With the pictures left aside, write out exactly the lines of the listing below from the line with "UGC REGULATIONS" to the line with "participate in these surveys.", both included, and only those.

+++++

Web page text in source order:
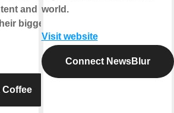
and
biggest
Coffee
world.
Visit website
Connect NewsBlur
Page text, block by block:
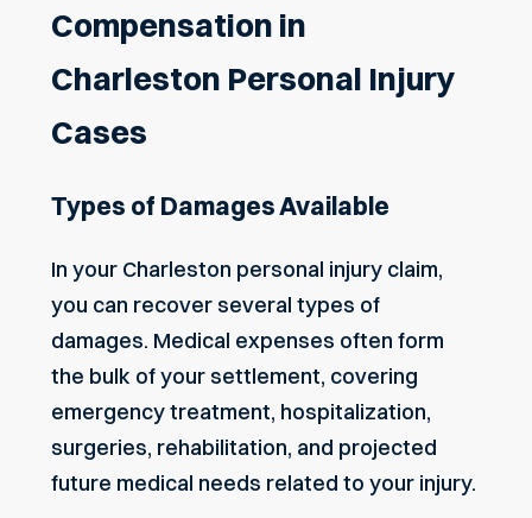
Compensation in
Charleston Personal Injury
Cases
Types of Damages Available
In your Charleston personal injury claim,
you can recover several types of
damages. Medical expenses often form
the bulk of your settlement, covering
emergency treatment, hospitalization,
surgeries, rehabilitation, and projected
future medical needs related to your injury.
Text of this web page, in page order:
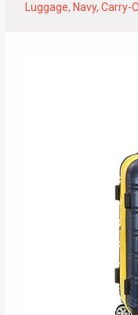
Luggage, Navy, Carry-
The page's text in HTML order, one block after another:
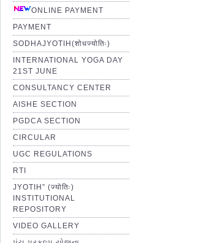
ONLINE PAYMENT
PAYMENT
SODHAJYOTIH(शोधज्योतिः)
INTERNATIONAL YOGA DAY
21ST JUNE
CONSULTANCY CENTER
AISHE SECTION
PGDCA SECTION
CIRCULAR
UGC REGULATIONS
RTI
JYOTIH” (ज्योतिः)
INSTITUTIONAL
REPOSITORY
VIDEO GALLERY
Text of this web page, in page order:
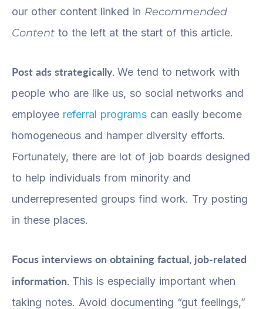
our other content linked in Recommended
Content to the left at the start of this article.
Post ads strategically. We tend to network with
people who are like us, so social networks and
employee referral programs can easily become
homogeneous and hamper diversity efforts.
Fortunately, there are lot of job boards designed
to help individuals from minority and
underrepresented groups find work. Try posting
in these places.
Focus interviews on obtaining factual, job-related
information. This is especially important when
taking notes. Avoid documenting “gut feelings,”
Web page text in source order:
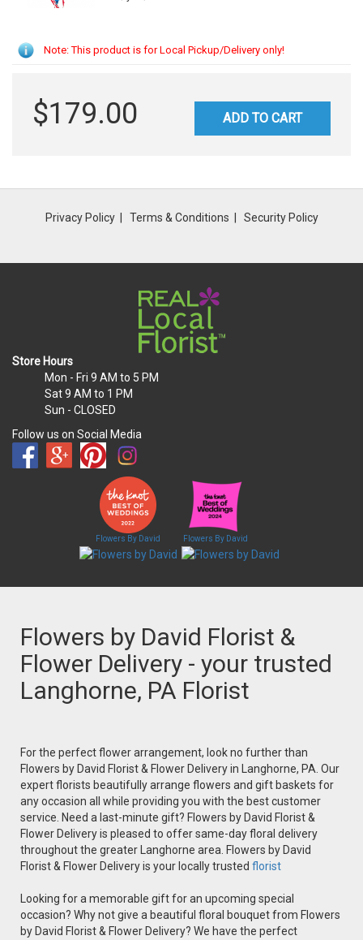
Note: This product is for Local Pickup/Delivery only!
$179.00 ADD TO CART
Privacy Policy Terms & Conditions Security Policy
Store Hours
Mon - Fri 9 AM to 5 PM
Sat9 AM to 1 PM
Sun - CLOSED
Follow us on Social Media
Flowers By David Flowers By David
Flowers by David Florist &
Flower Delivery - your trusted
Langhorne, PA Florist
For the perfect flower arrangement, look no further than
Flowers by David Florist & Flower Delivery in Langhorne, PA. Our
expert florists beautifully arrange flowers and gift baskets for
any occasion all while providing you with the best customer
service. Need a last-minute gift? Flowers by David Florist &
Flower Delivery is pleased to offer same-day floral delivery
throughout the greater Langhorne area. Flowers by David
Florist & Flower Delivery is your locally trusted florist
Looking for a memorable gift for an upcoming special
occasion? Why not give a beautiful floral bouquet from Flowers
by David Florist & Flower Delivery? We have the perfect
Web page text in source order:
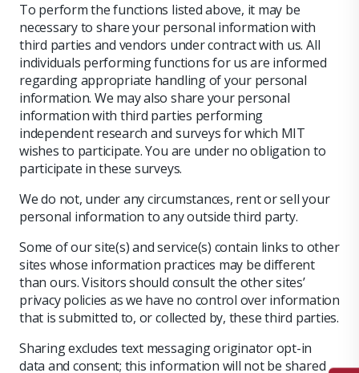
To perform the functions listed above, it may be
necessary to share your personal information with
third parties and vendors under contract with us. All
individuals performing functions for us are informed
regarding appropriate handling of your personal
information. We may also share your personal
information with third parties performing
independent research and surveys for which MIT
wishes to participate. You are under no obligation to
participate in these surveys.
We do not, under any circumstances, rent or sell your
personal information to any outside third party.
Some of our site(s) and service(s) contain links to other
sites whose information practices may be different
than ours. Visitors should consult the other sites’
privacy policies as we have no control over information
that is submitted to, or collected by, these third parties.
Sharing excludes text messaging originator opt-in
data and consent; this information will not be shared
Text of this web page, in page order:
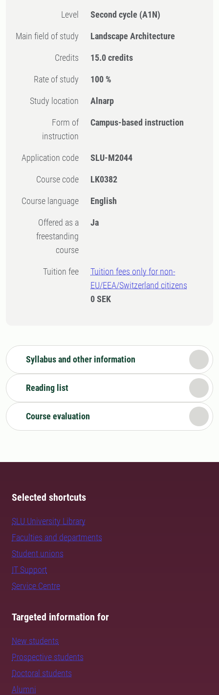
Level Second cycle (A1N)
Main field of study Landscape Architecture
Credits 15.0 credits
Rate of study 100 %
Study location Alnarp
Form of
instruction
Campus-based instruction
Application code SLU-M2044
Course code LK0382
Course language English
Offered as a
freestanding
course
Ja
Tuition fee
Tuition fees only for non-
EU/EEA/Switzerland citizens
0 SEK
Syllabus and other information
Reading list
Course evaluation
Selected shortcuts
SLU University Library
Faculties and departments
Student unions
IT Support
Service Centre
Targeted information for
New students
Prospective students
Doctoral students
Alumni
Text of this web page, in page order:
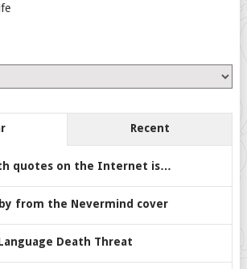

+++++

■ Output
UGC REGULATIONS
RTI
JYOTIH” (ज्योतिः)
INSTITUTIONAL
REPOSITORY
VIDEO GALLERY
Text of this web page, in page order:
our other content linked in Recommended
Content to the left at the start of this article.
Post ads strategically. We tend to network with
people who are like us, so social networks and
employee referral programs can easily become
homogeneous and hamper diversity efforts.
Fortunately, there are lot of job boards designed
to help individuals from minority and
underrepresented groups find work. Try posting
in these places.
Focus interviews on obtaining factual, job-related
information. This is especially important when
taking notes. Avoid documenting “gut feelings,”
Web page text in source order:
Note: This product is for Local Pickup/Delivery only!
$179.00 ADD TO CART
Privacy Policy Terms & Conditions Security Policy
Store Hours
Mon - Fri 9 AM to 5 PM
Sat9 AM to 1 PM
Sun - CLOSED
Follow us on Social Media
Flowers By David Flowers By David
Flowers by David Florist &
Flower Delivery - your trusted
Langhorne, PA Florist
For the perfect flower arrangement, look no further than
Flowers by David Florist & Flower Delivery in Langhorne, PA. Our
expert florists beautifully arrange flowers and gift baskets for
any occasion all while providing you with the best customer
service. Need a last-minute gift? Flowers by David Florist &
Flower Delivery is pleased to offer same-day floral delivery
throughout the greater Langhorne area. Flowers by David
Florist & Flower Delivery is your locally trusted florist
Looking for a memorable gift for an upcoming special
occasion? Why not give a beautiful floral bouquet from Flowers
by David Florist & Flower Delivery? We have the perfect
Web page text in source order:
To perform the functions listed above, it may be
necessary to share your personal information with
third parties and vendors under contract with us. All
individuals performing functions for us are informed
regarding appropriate handling of your personal
information. We may also share your personal
information with third parties performing
independent research and surveys for which MIT
wishes to participate. You are under no obligation to
participate in these surveys.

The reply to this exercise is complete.